Douglass did not rush to get to his point, saying to all assembled, “Your high independence only reveals the immeasurable distance between us. The blessings in which you, this day, rejoice, are not enjoyed in common. The rich inheritance of justice, liberty, prosperity and independence, bequeathed by your fathers, is shared by you, not by me. The sunlight that brought life and healing to you, has brought stripes and death to me. This Fourth [of] July is yours, not mine. You may rejoice, I must mourn.”

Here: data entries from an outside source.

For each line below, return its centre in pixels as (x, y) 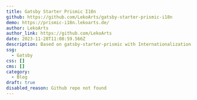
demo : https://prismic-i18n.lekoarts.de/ (58, 22)
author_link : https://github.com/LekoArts (59, 34)
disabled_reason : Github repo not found (57, 88)
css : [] (16, 61)
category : (18, 72)
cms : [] (16, 66)
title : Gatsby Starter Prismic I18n (51, 11)
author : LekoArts (27, 28)
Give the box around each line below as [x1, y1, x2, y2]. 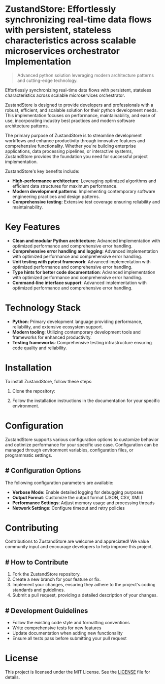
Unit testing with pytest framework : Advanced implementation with [12, 258, 151, 265]
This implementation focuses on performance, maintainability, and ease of [5, 112, 156, 118]
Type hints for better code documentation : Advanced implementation [12, 269, 156, 275]
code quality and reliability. [12, 345, 67, 351]
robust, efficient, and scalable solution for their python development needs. [5, 107, 158, 113]
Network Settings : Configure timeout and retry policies [12, 505, 125, 511]
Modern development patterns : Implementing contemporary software [12, 188, 156, 194]
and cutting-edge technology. [17, 78, 78, 83]

He did not mince words: “Go where you may, search where you will, roam through all the monarchies and despotisms of the old world, travel through South America, search out every abuse, and when you have found the last, lay your facts by the side of the everyday practices of this nation, and you will say with me, that, for revolting barbarity and shameless hypocrisy, America reigns without a rival.”
So much, back then, for American “exceptionalism,” and so much for the deep debate that is still with us when, in rare moments, our polity and media even recognize the great gaps and inequalities that are dividing and impoverishing the nation.
Douglass ended his soaring declamation with hope, not despair, calling for a renewal of the values of the Declaration and a renewed commitment to justice. He quoted, the “fervent aspirations” of William Lloyd Garrison:
“God speed the year of jubilee, The wide world o’er! When from their galling chains set free, Th’ oppress’d shall vilely bend the knee, And wear the yoke of tyranny, Like brutes no more. That year will come, and freedom’s reign, To man his plundered fights again, restore.”
Amen to that call to restore “plundered rights” on that July Fourth and all that would follow.